The set of June data released so far has pointed to a steady growth trend in China, the world’s second largest economy. Released earlier in the week, headline CPI stayed unchanged at +1.5% y/y in June, shy of consensus of +1.6%. Persistently soft food price (on deflation) continued to put downward pressure on the headline reading. For instance, pork plummeted -16.7 and egg price fell -9.3%.PPI, upstream price levels, steadied at +5.5% in June, in line with expectations. Subdued inflation offers the government room to maintain its targeted tightening measures, focusing on cracking down overheating asset prices. Yet, soft PPI suggested that growth in industrial profits would be limited.

FX Reserve:

China’s FX reserve increased for the 5th consecutive, by +US$ 3.22B, to US$ 3.056 trillion in June. This marks the highest level since October 2016. Yet, after adjusting for currency valuation effect, there comes a net drop of US$ 8 to US$ 13B. We are not at all surprised by the rise in FX reserve, as suggested in the headline reading. The massive selloff of renminbi in 2015 has passed, following the government aggressive capital control measures, imposing barriers on the transfer of foreign currency abroad by companies and individuals. It also tried containing renminbi’s decline by dumping of foreign currencies (and buying renminbi). FX reserve fell by around one-quarter between the peak in June 2014 and January 2017. Meanwhile, China raised the rates for its open market and lending facilities by 10-35 bps to retain capitals. Undoubtedly, the recent change in the renminbi fixing mechanism, by adding ”counter-cyclical factor”, is another initiative to intervene the currency market. In the first half of this year, renminbi has risen about +2.4% against US dollar, contrary to the -6.5% depreciation in 2016.

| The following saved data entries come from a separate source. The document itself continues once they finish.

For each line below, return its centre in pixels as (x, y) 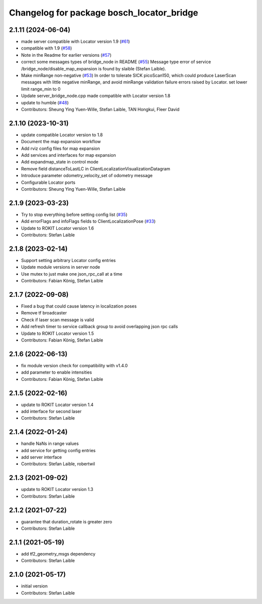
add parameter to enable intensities (57, 372)
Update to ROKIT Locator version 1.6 (57, 228)
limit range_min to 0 (41, 89)
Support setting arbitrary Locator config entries (68, 260)
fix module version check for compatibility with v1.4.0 (74, 365)
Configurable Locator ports (48, 182)
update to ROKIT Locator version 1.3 (57, 490)
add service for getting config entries (58, 450)
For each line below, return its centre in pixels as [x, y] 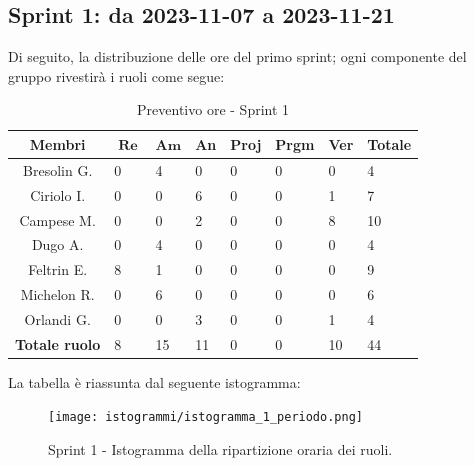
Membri [57, 143]
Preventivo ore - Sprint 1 [213, 109]
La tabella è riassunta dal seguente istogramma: [154, 381]
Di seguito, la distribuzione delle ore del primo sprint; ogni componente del [237, 56]
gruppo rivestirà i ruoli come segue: [116, 75]
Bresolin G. [58, 169]
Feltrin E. [58, 269]
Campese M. [57, 219]
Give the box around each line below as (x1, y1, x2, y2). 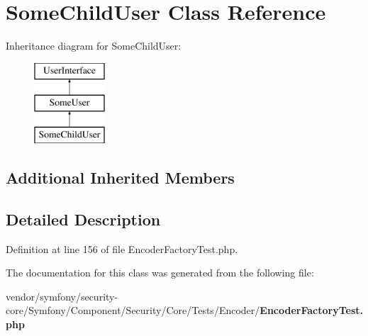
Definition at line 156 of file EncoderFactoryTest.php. (6, 241, 238, 256)
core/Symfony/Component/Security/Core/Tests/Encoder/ (6, 303, 260, 318)
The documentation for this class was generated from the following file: (6, 265, 314, 280)
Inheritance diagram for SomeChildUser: (6, 38, 182, 53)
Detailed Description (6, 208, 161, 230)
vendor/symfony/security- (6, 289, 118, 303)
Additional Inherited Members (6, 167, 235, 189)
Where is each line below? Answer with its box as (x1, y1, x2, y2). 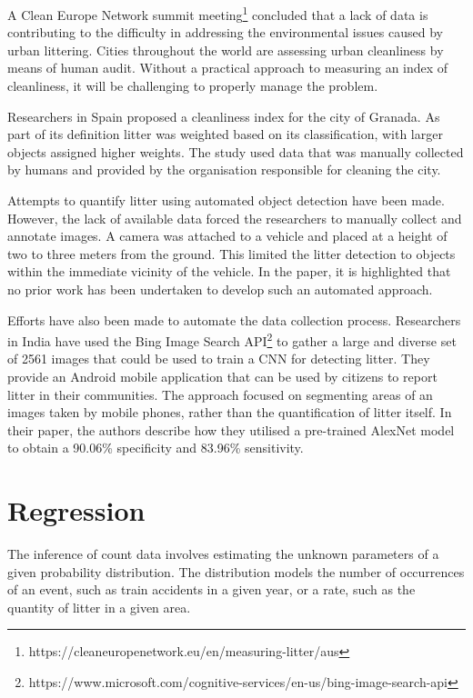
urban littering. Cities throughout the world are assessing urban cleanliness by (7, 40, 444, 59)
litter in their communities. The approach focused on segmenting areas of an (7, 384, 433, 404)
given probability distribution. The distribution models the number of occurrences (7, 562, 465, 581)
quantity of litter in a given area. (7, 597, 191, 616)
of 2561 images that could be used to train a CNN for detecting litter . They (7, 349, 430, 368)
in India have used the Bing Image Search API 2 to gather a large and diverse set (7, 329, 457, 350)
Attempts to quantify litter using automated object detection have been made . (7, 191, 445, 209)
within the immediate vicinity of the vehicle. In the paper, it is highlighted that (7, 262, 451, 281)
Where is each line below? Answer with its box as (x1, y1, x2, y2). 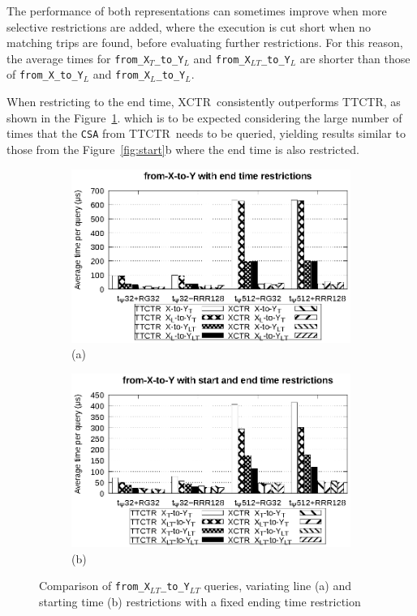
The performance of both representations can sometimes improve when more (6, 2, 387, 19)
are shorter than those (299, 49, 411, 66)
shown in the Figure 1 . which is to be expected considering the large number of (6, 109, 402, 126)
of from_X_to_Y (6, 66, 84, 83)
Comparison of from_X (39, 577, 150, 594)
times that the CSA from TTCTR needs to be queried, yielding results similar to (6, 125, 406, 142)
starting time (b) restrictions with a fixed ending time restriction (39, 593, 361, 610)
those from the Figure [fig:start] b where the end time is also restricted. (6, 140, 359, 157)
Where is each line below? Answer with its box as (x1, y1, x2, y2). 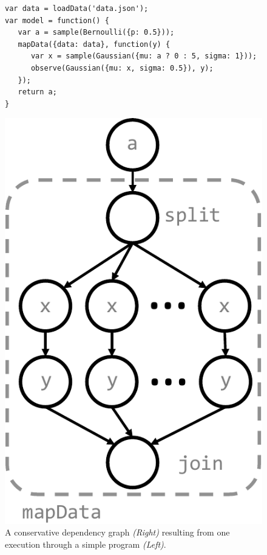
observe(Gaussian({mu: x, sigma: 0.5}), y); (30, 63, 214, 72)
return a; (18, 88, 57, 97)
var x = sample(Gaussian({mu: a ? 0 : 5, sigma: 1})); (30, 52, 257, 61)
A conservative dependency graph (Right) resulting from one (5, 526, 230, 539)
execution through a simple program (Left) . (5, 537, 166, 550)
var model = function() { (5, 16, 109, 25)
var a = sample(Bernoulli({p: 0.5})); (18, 28, 175, 37)
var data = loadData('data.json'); (5, 4, 149, 13)
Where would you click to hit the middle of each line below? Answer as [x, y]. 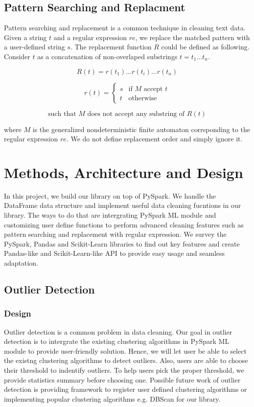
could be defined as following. [205, 47]
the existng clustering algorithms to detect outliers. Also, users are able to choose [126, 360]
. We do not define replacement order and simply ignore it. [154, 139]
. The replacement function [111, 47]
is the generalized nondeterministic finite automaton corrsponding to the [141, 129]
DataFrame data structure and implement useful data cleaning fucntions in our [123, 205]
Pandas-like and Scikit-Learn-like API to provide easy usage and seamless [115, 253]
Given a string [25, 37]
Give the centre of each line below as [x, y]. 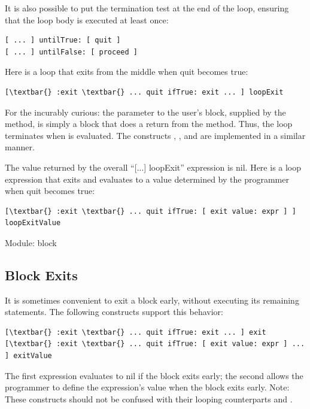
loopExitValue [33, 223]
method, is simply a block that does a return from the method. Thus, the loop [149, 124]
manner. [20, 147]
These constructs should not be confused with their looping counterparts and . [149, 399]
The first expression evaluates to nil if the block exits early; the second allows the [154, 375]
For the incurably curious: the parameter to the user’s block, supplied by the [145, 112]
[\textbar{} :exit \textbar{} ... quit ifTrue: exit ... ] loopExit [144, 92]
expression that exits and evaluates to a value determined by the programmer [147, 179]
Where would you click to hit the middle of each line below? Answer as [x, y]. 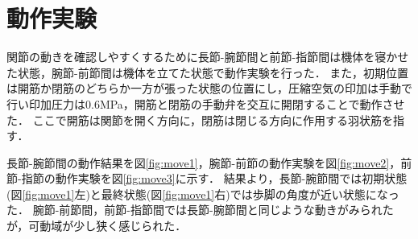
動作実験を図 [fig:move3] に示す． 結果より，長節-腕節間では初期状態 [231, 178]
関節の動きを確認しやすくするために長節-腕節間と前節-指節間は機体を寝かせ [208, 57]
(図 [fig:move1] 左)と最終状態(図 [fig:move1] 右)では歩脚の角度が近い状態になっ [203, 194]
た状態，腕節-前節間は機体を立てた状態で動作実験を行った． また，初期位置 [208, 72]
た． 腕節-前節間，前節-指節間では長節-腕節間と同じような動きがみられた [200, 210]
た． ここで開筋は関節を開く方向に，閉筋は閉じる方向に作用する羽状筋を [200, 119]
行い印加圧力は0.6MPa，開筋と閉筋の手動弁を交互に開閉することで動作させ [206, 103]
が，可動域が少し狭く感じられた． [97, 226]
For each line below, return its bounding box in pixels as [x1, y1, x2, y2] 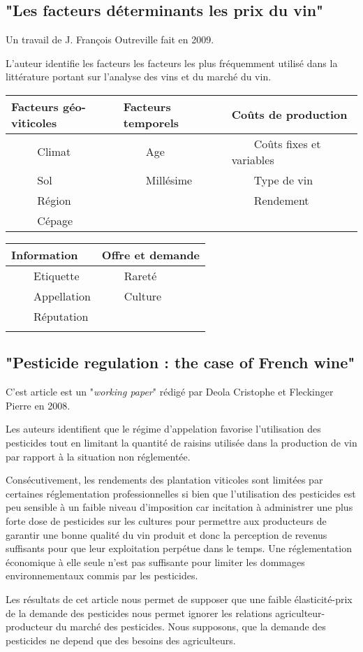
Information [11, 246, 78, 263]
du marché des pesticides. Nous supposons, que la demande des [56, 619, 326, 634]
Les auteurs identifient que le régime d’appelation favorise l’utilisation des [6, 421, 321, 436]
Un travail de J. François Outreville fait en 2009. [6, 32, 214, 47]
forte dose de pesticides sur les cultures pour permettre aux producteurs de [6, 513, 327, 528]
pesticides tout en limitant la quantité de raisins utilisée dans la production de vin [6, 435, 357, 449]
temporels [123, 114, 179, 131]
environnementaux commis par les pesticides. [6, 568, 198, 583]
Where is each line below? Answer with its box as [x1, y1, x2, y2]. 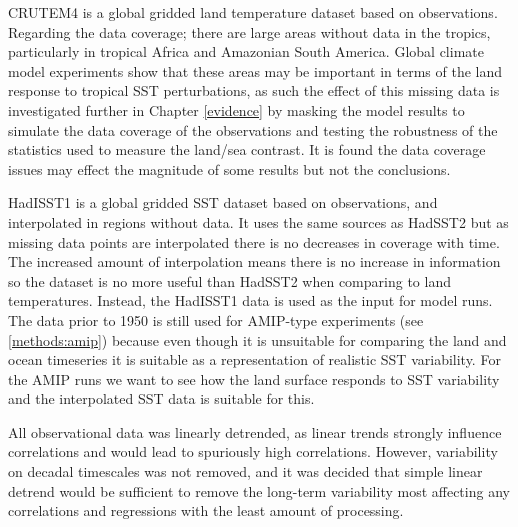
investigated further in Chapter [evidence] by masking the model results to [8, 99, 465, 120]
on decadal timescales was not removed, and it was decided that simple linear [8, 461, 483, 482]
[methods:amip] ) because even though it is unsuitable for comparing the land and [8, 329, 507, 350]
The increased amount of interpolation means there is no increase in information [8, 251, 501, 272]
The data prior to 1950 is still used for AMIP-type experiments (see [8, 309, 424, 330]
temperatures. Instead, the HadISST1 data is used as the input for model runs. [8, 290, 493, 311]
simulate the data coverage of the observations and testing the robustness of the [8, 119, 498, 140]
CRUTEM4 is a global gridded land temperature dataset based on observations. [8, 2, 498, 22]
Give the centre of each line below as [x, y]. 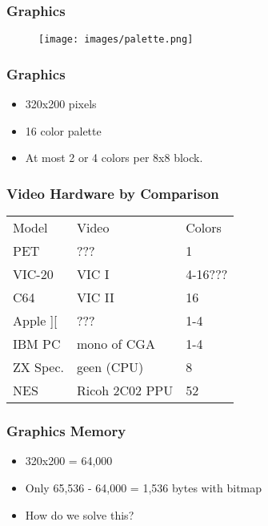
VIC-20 [33, 274]
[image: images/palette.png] [116, 40]
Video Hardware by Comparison [113, 193]
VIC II [96, 297]
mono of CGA [116, 344]
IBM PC [37, 344]
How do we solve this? [80, 514]
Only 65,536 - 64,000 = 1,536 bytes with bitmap [144, 487]
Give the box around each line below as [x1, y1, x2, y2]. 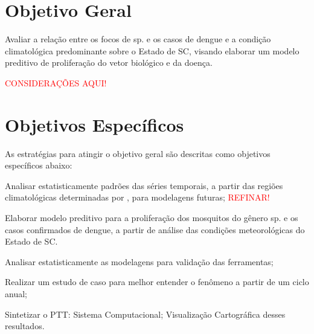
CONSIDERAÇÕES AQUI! [5, 76, 107, 89]
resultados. [5, 320, 45, 332]
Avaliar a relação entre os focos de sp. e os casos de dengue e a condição [5, 33, 271, 45]
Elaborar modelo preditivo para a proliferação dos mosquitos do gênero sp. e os [5, 211, 298, 223]
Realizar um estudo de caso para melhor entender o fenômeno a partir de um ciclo [5, 275, 309, 288]
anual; [5, 287, 27, 300]
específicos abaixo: [5, 159, 72, 172]
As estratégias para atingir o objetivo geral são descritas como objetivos [5, 147, 271, 159]
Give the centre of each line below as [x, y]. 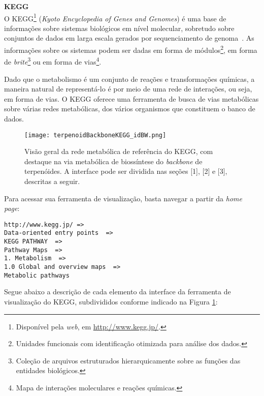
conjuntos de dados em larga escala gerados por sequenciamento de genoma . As [129, 38]
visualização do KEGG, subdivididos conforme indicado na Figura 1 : [111, 301]
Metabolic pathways [37, 275]
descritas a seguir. [52, 181]
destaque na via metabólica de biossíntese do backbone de [113, 161]
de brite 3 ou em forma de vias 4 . [53, 61]
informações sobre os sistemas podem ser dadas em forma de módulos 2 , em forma [131, 49]
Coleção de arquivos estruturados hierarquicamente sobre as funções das [128, 360]
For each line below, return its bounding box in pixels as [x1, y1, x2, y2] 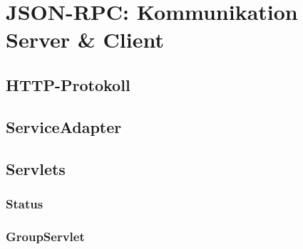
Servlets [6, 157, 66, 179]
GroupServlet [6, 227, 85, 245]
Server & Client [6, 25, 164, 54]
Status [6, 194, 43, 212]
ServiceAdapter [6, 115, 122, 137]
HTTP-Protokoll [6, 73, 130, 95]
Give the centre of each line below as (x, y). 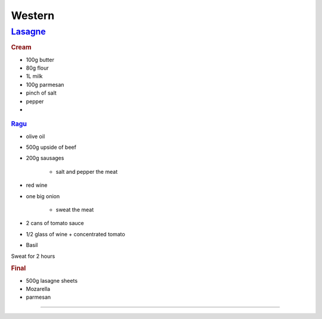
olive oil (35, 136)
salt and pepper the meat (87, 171)
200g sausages (45, 158)
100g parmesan (45, 85)
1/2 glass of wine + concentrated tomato (75, 234)
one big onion (43, 196)
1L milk (34, 76)
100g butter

In the near- to medium- tern, we expect renminbi to continue recovery against US dollar. Barring the abovementioned measures, diminished expectations over US’ growth momentum, and over Fed funds rate hike schedule next year, have limited the greenback’s strength. Indeed, the recent hawkish shift by several major central banks (including ECB and BOC) has weighed on the US dollar. This phenomenon should be supportive of renminbi.

PMIs

On the last day of June, the National Bureau of Statistics reported that China’s manufacturing PMI rose +0.5 point to 51 in June. This marked the second straight month of increase. The size of the increase signaled acceleration of the manufacturing sector. Looking into the details, the ”production” index gained +1 point to 54.4 while the ”new orders” index added +0.8 point to 53.1. However, the ”employed person index” slipped -0.4 point to 49 and the ”supplier delivery” time index dropped -0.3 point to 49.9 for the month.

The non-manufacturing PMI gained +0.4 points to 54.9 in June. Of which, the services index gained +0.3 point to 53.8 while the construction index rose +1 point to 61.4. Looking into the details, the ”new orders” index added +0.5 point to 51.4, the ”input price” index was climbed +0.1 point higher to 51.2, while the ”sales price index gained +0.5 point to 49.3 for the month. Meanwhile, the ”employment” index gained +0.6 point to 49.6 and the ”business activities expectation” index jumped +0.9 point to 61.1. The government judged the report confirms the ”expansion trend of a steady rise” in the non-manufacturing sector.

The set of data compiled by Caixin, focusing on SMEs, showed a more mixed trend. The manufacturing PMI rose +0.8 points to 50.4 in June with indices such as ”output”, ”new orders”, ”input prices” and ”output prices” on the rise. By contrast, the services PMI dropped -1.2 points to 51.6, sending the composite output index -0.4 point lower to 51, the slowest rate of expansion in a year, for the month.